The team has experienced sand storms with 66 mph winds, figured out last-minute reroutes, and helped Johnson through heat exhaustion. They’ve been able to bond quickly and problem-solve even faster. 

Paul Johnson running with a group at night during his transcontinental run.
Paul Johnson has been running day and night to stay on track for his mission to finish his transcontinental race in 40 days, though they currently believe it will take 50 days. (Photo courtesy of Brady Keegan)
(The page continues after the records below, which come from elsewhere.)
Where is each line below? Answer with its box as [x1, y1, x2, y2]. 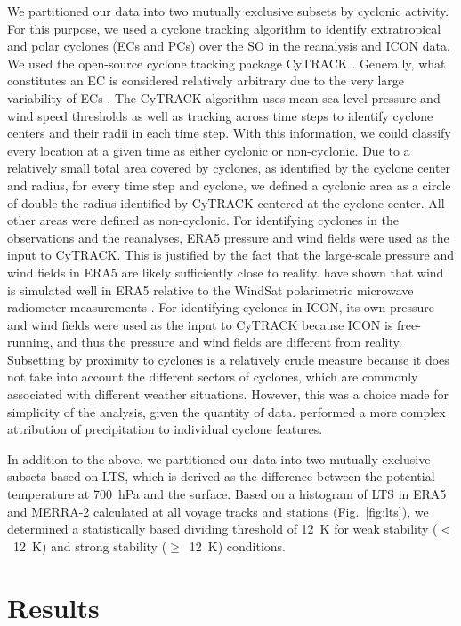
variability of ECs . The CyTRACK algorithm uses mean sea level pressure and [7, 88, 441, 107]
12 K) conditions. [189, 536, 286, 555]
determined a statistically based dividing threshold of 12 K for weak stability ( [7, 519, 438, 538]
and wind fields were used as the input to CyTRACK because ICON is [7, 315, 393, 333]
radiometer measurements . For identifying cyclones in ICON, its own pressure [7, 298, 434, 317]
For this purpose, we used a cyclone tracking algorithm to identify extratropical [7, 19, 441, 37]
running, [7, 333, 53, 351]
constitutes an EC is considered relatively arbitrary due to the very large [7, 71, 405, 90]
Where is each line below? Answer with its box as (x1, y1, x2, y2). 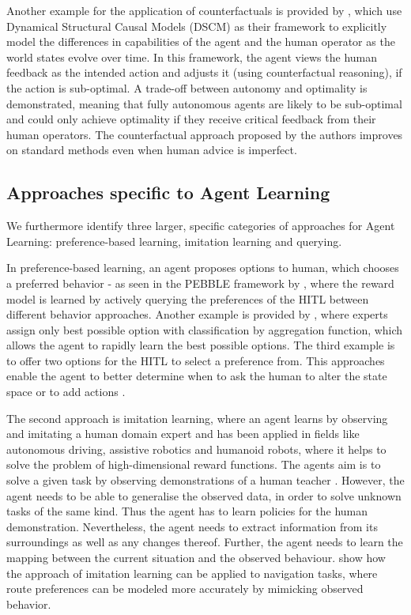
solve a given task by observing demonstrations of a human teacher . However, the (6, 472, 405, 489)
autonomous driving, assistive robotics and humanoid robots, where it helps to (6, 440, 386, 457)
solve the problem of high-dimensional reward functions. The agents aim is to (6, 456, 381, 473)
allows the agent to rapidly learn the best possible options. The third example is (6, 337, 395, 353)
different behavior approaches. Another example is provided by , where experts (6, 306, 388, 323)
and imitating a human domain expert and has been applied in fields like (6, 425, 360, 442)
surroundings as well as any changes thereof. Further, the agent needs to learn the (6, 534, 403, 550)
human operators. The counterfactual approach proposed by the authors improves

“In boot camp — and the military in general — when you fuck up, it’s not you that gets punished. It’s the whole team, it’s the whole platoon,” Keegan said. “It builds that camaraderie and makes sure everybody is just as accountable for not only their own actions but everyone else’s too.”

The crew is functioning like a well-oiled machine, and it’s by Johson’s design: He was meticulous about selecting the right people for his team. He knew conditions would be tough, and needed people he could rely on.  

“It really takes a special group of individuals to make something like this happen,” Keegan said. “Luckily, veterans are key components to this because we’ve been in that mix for years and know that mission-focused mindset, so it’s pretty incredible what he’s built.”

At the time of this report, Johnson has crossed California and is now making his way through Arizona. He has raised more than $80,000 for Team Red White & Blue.